450 Medieval Literature (3) Prerequisites: survey of English, American or world literature; an upper-division literature course; or equivalent. Readings in modern English translation from the medieval literature of England and the continent from St. Augustine to Sir Thomas Malory. (Same as CPLT 450)

451 Elizabethan and Jacobean Drama (3) Prerequisites: survey of English, American or world literature; an upper-division literature course; or equivalent. Dramatic tradition in plays by such dramatists as Marlowe, Jonson, Webster, Beaumont and Fletcher.

452 Elizabethan Poetry and Prose (3) Prerequisites: survey of English, American or world literature; an upper-division literature course; or equivalent. Non-dramatic literature of the English Renaissance.

453 17th-Century Poetry and Prose (3) Prerequisites: survey of English, American or world literature; an upper-division literature course; or equivalent. Non-dramatic literature of the period from 1603 to 1660 excluding Milton.

455 Restoration and 18th-Century Literature (3) Prerequisites: survey of English, American or world literature; an upper-division literature course; or equivalent. Major writers from prose, poetry and dramatic genres, such as Butler, Rochester, Dryden, Pepys, Swift, Addison and Steele, Pope, Boswell, Johnson, Sheridan, Wycherley and Gay, as well selected minor writers.

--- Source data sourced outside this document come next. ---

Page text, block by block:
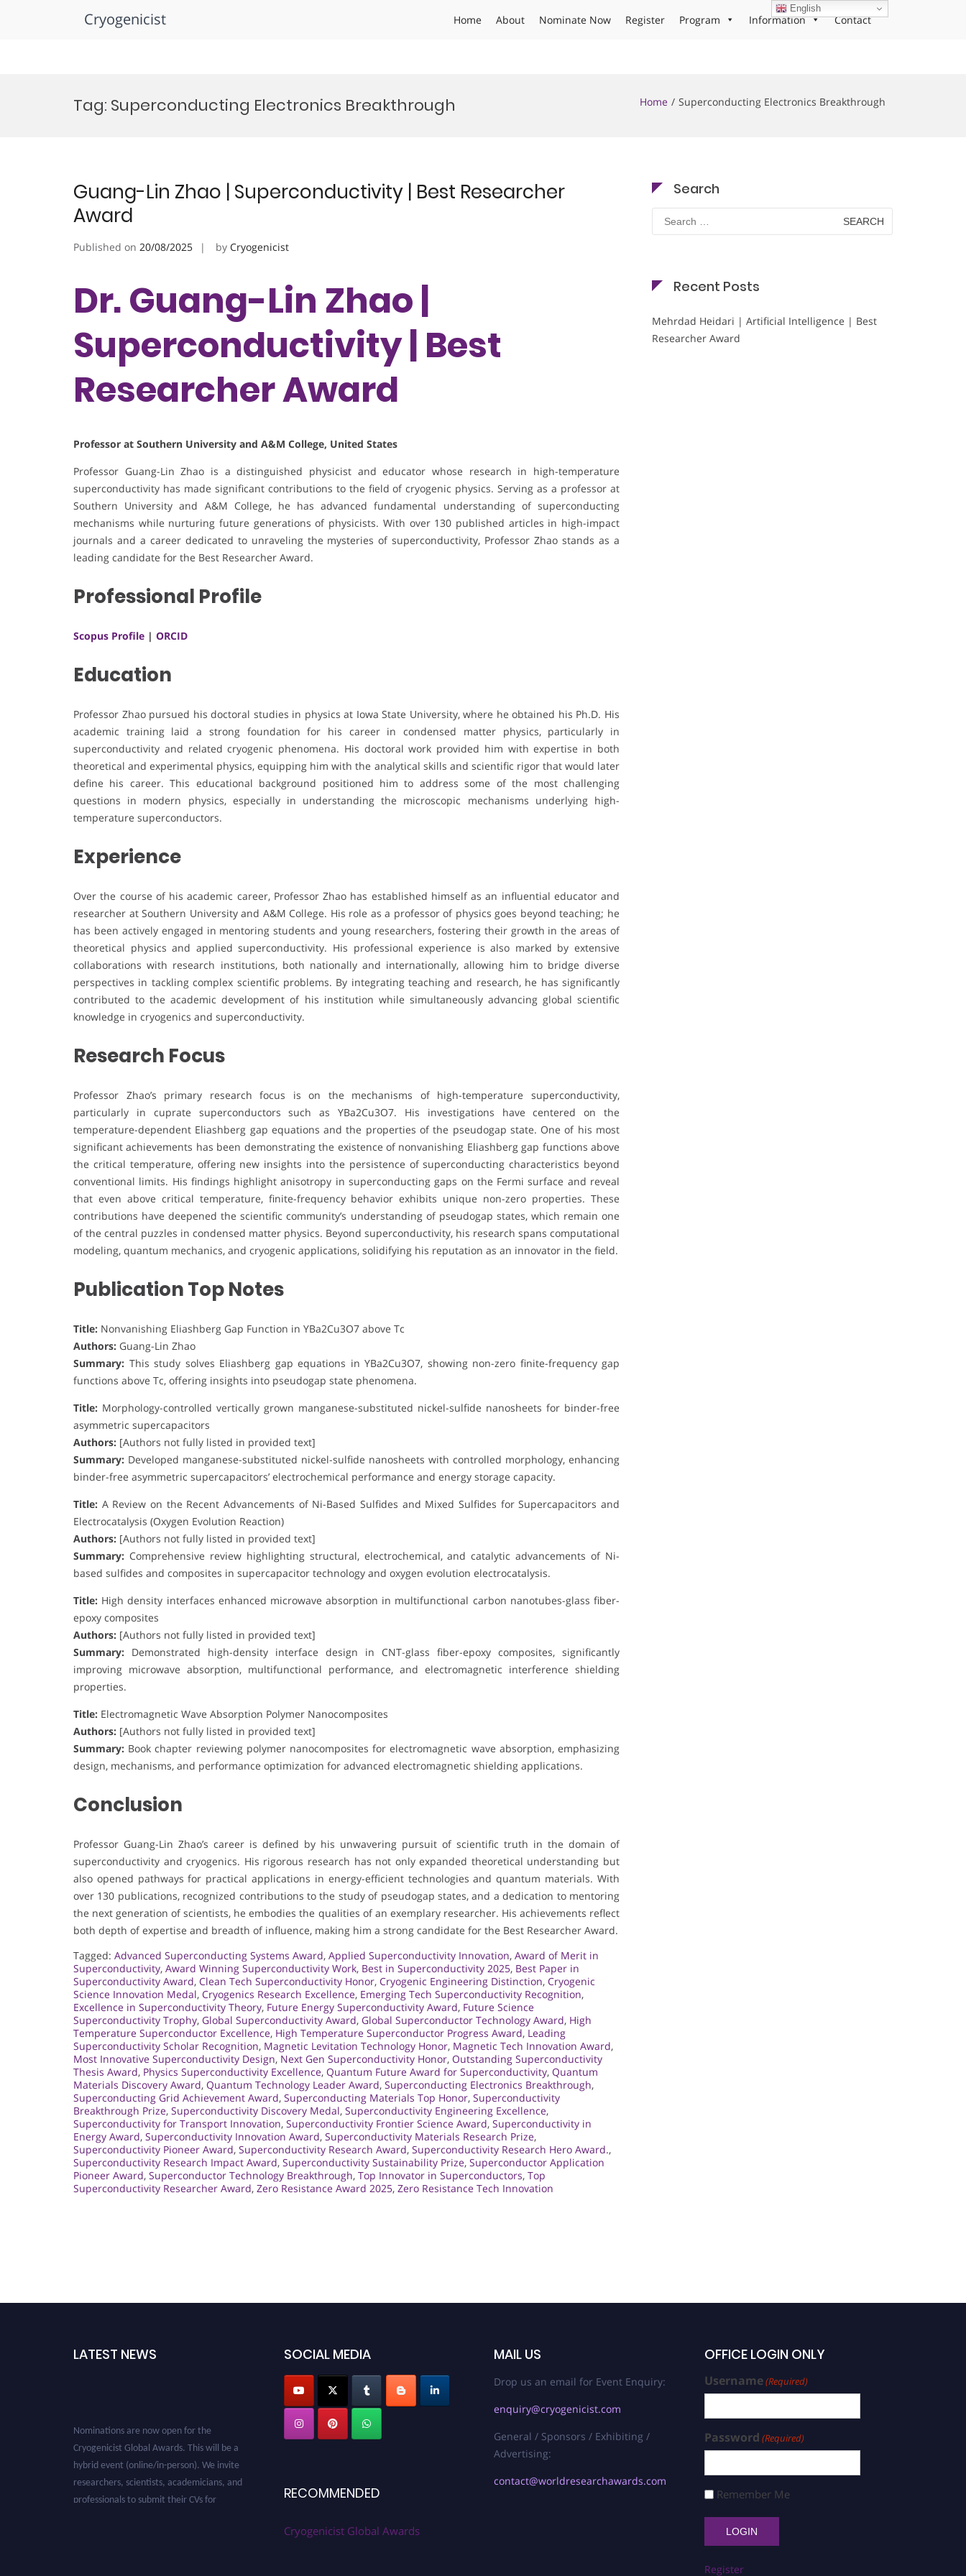
Cryogenicist Home About Nominate Now Register Program Information Contact
Tag: Superconducting Electronics Breakthrough Home Superconducting Electronics Breakthrough
Guang-Lin Zhao | Superconductivity | Best Researcher
Award
Published on 20/08/2025 by Cryogenicist
Dr. Guang-Lin Zhao |
Superconductivity | Best
Researcher Award
Professor at Southern University and A&M College, United States
Professor Guang-Lin Zhao is a distinguished physicist and educator whose research in high-temperature
superconductivity has made significant contributions to the field of cryogenic physics. Serving as a professor at
Southern University and A&M College, he has advanced fundamental understanding of superconducting
mechanisms while nurturing future generations of physicists. With over 130 published articles in high-impact
journals and a career dedicated to unraveling the mysteries of superconductivity, Professor Zhao stands as a
leading candidate for the Best Researcher Award.
Professional Profile
Scopus Profile | ORCID
Education
Professor Zhao pursued his doctoral studies in physics at Iowa State University, where he obtained his Ph.D. His
academic training laid a strong foundation for his career in condensed matter physics, particularly in
superconductivity and related cryogenic phenomena. His doctoral work provided him with expertise in both
theoretical and experimental physics, equipping him with the analytical skills and scientific rigor that would later
define his career. This educational background positioned him to address some of the most challenging
questions in modern physics, especially in understanding the microscopic mechanisms underlying high-
temperature superconductors.
Experience
Over the course of his academic career, Professor Zhao has established himself as an influential educator and
researcher at Southern University and A&M College. His role as a professor of physics goes beyond teaching; he
has been actively engaged in mentoring students and young researchers, fostering their growth in the areas of
theoretical physics and applied superconductivity. His professional experience is also marked by extensive
collaborations with research institutions, both nationally and internationally, allowing him to bridge diverse
perspectives in tackling complex scientific problems. By integrating teaching and research, he has significantly
contributed to the academic development of his institution while simultaneously advancing global scientific
knowledge in cryogenics and superconductivity.
Research Focus
Professor Zhao’s primary research focus is on the mechanisms of high-temperature superconductivity,
particularly in cuprate superconductors such as YBa2Cu3O7. His investigations have centered on the
temperature-dependent Eliashberg gap equations and the properties of the pseudogap state. One of his most
significant achievements has been demonstrating the existence of nonvanishing Eliashberg gap functions above
the critical temperature, offering new insights into the persistence of superconducting characteristics beyond
conventional limits. His findings highlight anisotropy in superconducting gaps on the Fermi surface and reveal
that even above critical temperature, finite-frequency behavior exhibits unique non-zero properties. These
contributions have deepened the scientific community’s understanding of pseudogap states, which remain one
of the central puzzles in condensed matter physics. Beyond superconductivity, his research spans computational
modeling, quantum mechanics, and cryogenic applications, solidifying his reputation as an innovator in the field.
Publication Top Notes
Title: Nonvanishing Eliashberg Gap Function in YBa2Cu3O7 above Tc
Authors: Guang-Lin Zhao
Summary: This study solves Eliashberg gap equations in YBa2Cu3O7, showing non-zero finite-frequency gap
functions above Tc, offering insights into pseudogap state phenomena.
Title: Morphology-controlled vertically grown manganese-substituted nickel-sulfide nanosheets for binder-free
asymmetric supercapacitors
Authors: [Authors not fully listed in provided text]
Summary: Developed manganese-substituted nickel-sulfide nanosheets with controlled morphology, enhancing
binder-free asymmetric supercapacitors’ electrochemical performance and energy storage capacity.
Title: A Review on the Recent Advancements of Ni-Based Sulfides and Mixed Sulfides for Supercapacitors and
Electrocatalysis (Oxygen Evolution Reaction)
Authors: [Authors not fully listed in provided text]
Summary: Comprehensive review highlighting structural, electrochemical, and catalytic advancements of Ni-
based sulfides and composites in supercapacitor technology and oxygen evolution electrocatalysis.
Title: High density interfaces enhanced microwave absorption in multifunctional carbon nanotubes-glass fiber-
epoxy composites
Authors: [Authors not fully listed in provided text]
Summary: Demonstrated high-density interface design in CNT-glass fiber-epoxy composites, significantly
improving microwave absorption, multifunctional performance, and electromagnetic interference shielding
properties.
Title: Electromagnetic Wave Absorption Polymer Nanocomposites
Authors: [Authors not fully listed in provided text]
Summary: Book chapter reviewing polymer nanocomposites for electromagnetic wave absorption, emphasizing
design, mechanisms, and performance optimization for advanced electromagnetic shielding applications.
Conclusion
Professor Guang-Lin Zhao’s career is defined by his unwavering pursuit of scientific truth in the domain of
superconductivity and cryogenics. His rigorous research has not only expanded theoretical understanding but
also opened pathways for practical applications in energy-efficient technologies and quantum materials. With
over 130 publications, recognized contributions to the study of pseudogap states, and a dedication to mentoring
the next generation of scientists, he embodies the qualities of an exemplary researcher. His achievements reflect
both depth of expertise and breadth of influence, making him a strong candidate for the Best Researcher Award.
Tagged: Advanced Superconducting Systems Award, Applied Superconductivity Innovation, Award of Merit in
Superconductivity, Award Winning Superconductivity Work, Best in Superconductivity 2025, Best Paper in
Superconductivity Award, Clean Tech Superconductivity Honor, Cryogenic Engineering Distinction, Cryogenic
Science Innovation Medal, Cryogenics Research Excellence, Emerging Tech Superconductivity Recognition,
Excellence in Superconductivity Theory, Future Energy Superconductivity Award, Future Science
Superconductivity Trophy, Global Superconductivity Award, Global Superconductor Technology Award, High
Temperature Superconductor Excellence, High Temperature Superconductor Progress Award, Leading
Superconductivity Scholar Recognition, Magnetic Levitation Technology Honor, Magnetic Tech Innovation Award,
Most Innovative Superconductivity Design, Next Gen Superconductivity Honor, Outstanding Superconductivity
Thesis Award, Physics Superconductivity Excellence, Quantum Future Award for Superconductivity, Quantum
Materials Discovery Award, Quantum Technology Leader Award, Superconducting Electronics Breakthrough,
Superconducting Grid Achievement Award, Superconducting Materials Top Honor, Superconductivity
Breakthrough Prize, Superconductivity Discovery Medal, Superconductivity Engineering Excellence,
Superconductivity for Transport Innovation, Superconductivity Frontier Science Award, Superconductivity in
Energy Award, Superconductivity Innovation Award, Superconductivity Materials Research Prize,
Superconductivity Pioneer Award, Superconductivity Research Award, Superconductivity Research Hero Award.,
Superconductivity Research Impact Award, Superconductivity Sustainability Prize, Superconductor Application
Pioneer Award, Superconductor Technology Breakthrough, Top Innovator in Superconductors, Top
Superconductivity Researcher Award, Zero Resistance Award 2025, Zero Resistance Tech Innovation
Search
Search
for:
Recent Posts
Mehrdad Heidari | Artificial Intelligence | Best
Researcher Award
LATEST NEWS
Cryogenicist Global Awards. This will be a
hybrid event (online/in-person). We invite
researchers, scientists, academicians, and
professionals to submit their CVs for
recognition on or before 28 August 2026 and
SOCIAL MEDIA
RECOMMENDED
Cryogenicist Global Awards
MAIL US
Drop us an email for Event Enquiry:
enquiry@cryogenicist.com
General / Sponsors / Exhibiting /
Advertising:
contact@worldresearchawards.com
OFFICE LOGIN ONLY
Username(Required)
Password (Required)
Remember Me
Register
English

456 The Development of the English Novel through Jane Austen (3) Prerequisites: survey of English, American or world literature; an upper-division literature course; or equivalent. English novel from its beginnings to the 19th century, including such novelists as Defoe, Richardson, Fielding , Sterne and Austen.

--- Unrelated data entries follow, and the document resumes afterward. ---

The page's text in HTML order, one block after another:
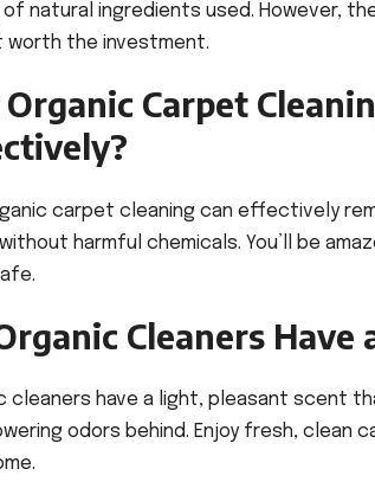
of natural ingredients used. However,
worth the investment.
Organic Carpet
carpet cleaning can effectively
harmful chemicals. You’ll be
Cleaners Have
cleaners have a light, pleasant scent
odors behind. Enjoy fresh, clean

457 The Romantic Movement in English Literature (3) Prerequisites: survey of English, American or world literature; an upper-division literature course; or equivalent. Major writers such as Burns, Blake, Wordsworth, Coleridge, Byron, Shelley and Keats.

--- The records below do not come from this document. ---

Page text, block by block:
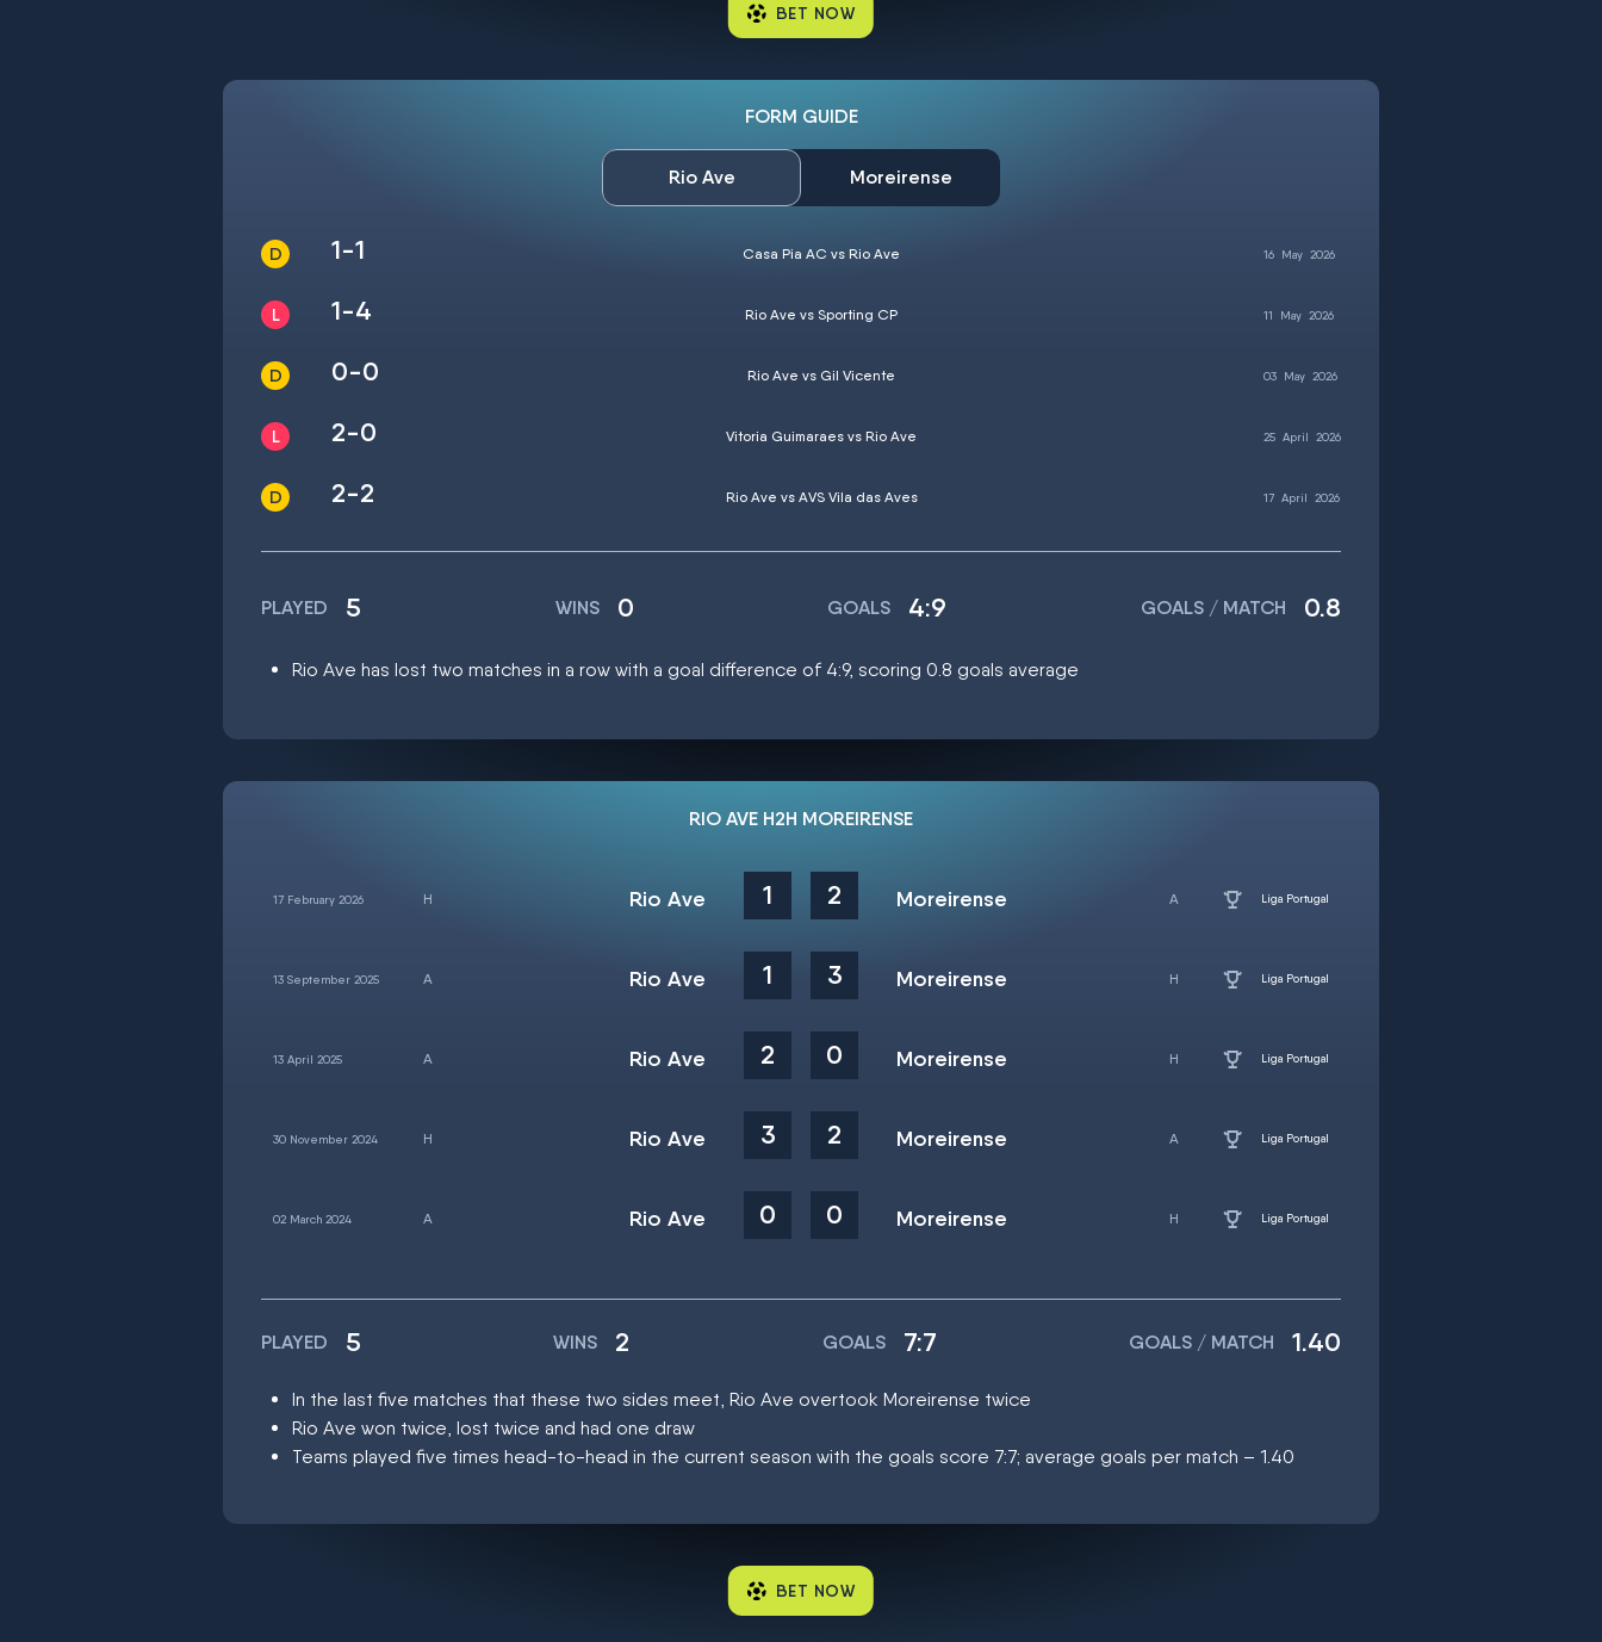
BET NOW
FORM GUIDE
Rio Ave Moreirense
1-1 Casa Pia AC vs Rio Ave 16 May 2026
1-4 Rio Ave vs Sporting CP 11 May 2026
0-0 Rio Ave vs Gil Vicente 03 May 2026
2-0 Vitoria Guimaraes vs Rio Ave 25 April 2026
2-2 Rio Ave vs AVS Vila das Aves 17 April 2026
PLAYED 5 WINS 0 GOALS 4:9 GOALS / MATCH 0.8
Rio Ave has lost two matches in a row with a goal difference of 4:9, scoring 0.8 goals average
RIO AVE H2H MOREIRENSE
17 February 2026 Rio Ave 1 2 Moreirense Liga Portugal
13 September 2025 Rio Ave 1 3 Moreirense Liga Portugal
13 April 2025 Rio Ave 2 0 Moreirense Liga Portugal
30 November 2024 Rio Ave 3 2 Moreirense Liga Portugal
02 March 2024 Rio Ave 0 0 Moreirense Liga Portugal
PLAYED 5 WINS 2 GOALS 7:7 GOALS / MATCH 1.40
In the last five matches that these two sides meet, Rio Ave overtook Moreirense twice
Rio Ave won twice, lost twice and had one draw
Teams played five times head-to-head in the current season with the goals score 7:7; average goals per match – 1.40
BET NOW

458 Victorian Literature (3) Prerequisites: survey of English, American or world literature; an upper-division literature course; or equivalent. Major writers such as Carlyle, Tennyson, Browning , Arnold, Ruskin and Pater.

459 The Development of the 19th-Century English Novel (3) Prerequisites: survey of English, American or world literature; an upper-division literature course; or equivalent. Major novelists such as the Brontes, Thackeray, Dickens, Eliot and Hardy.

460 19th-Century American Literature (3) Prerequisite: junior, senior or graduate standing. Poetry, drama and prose in 19th-century America. Major writers such as Emerson, Stowe, Dickenson and Thoreau.

462 Modern British and American Fiction (3) Prerequisite: survey of English, American or world literature; an upper-division literature course; or equivalent. Modern British and American fiction from 1900-1960s.

463 Contemporary Fiction in English (3) Prerequisites: survey of English, American or world literature; an upper-division literature course; or equivalent. Fiction (novels and short stories) since the 1960s.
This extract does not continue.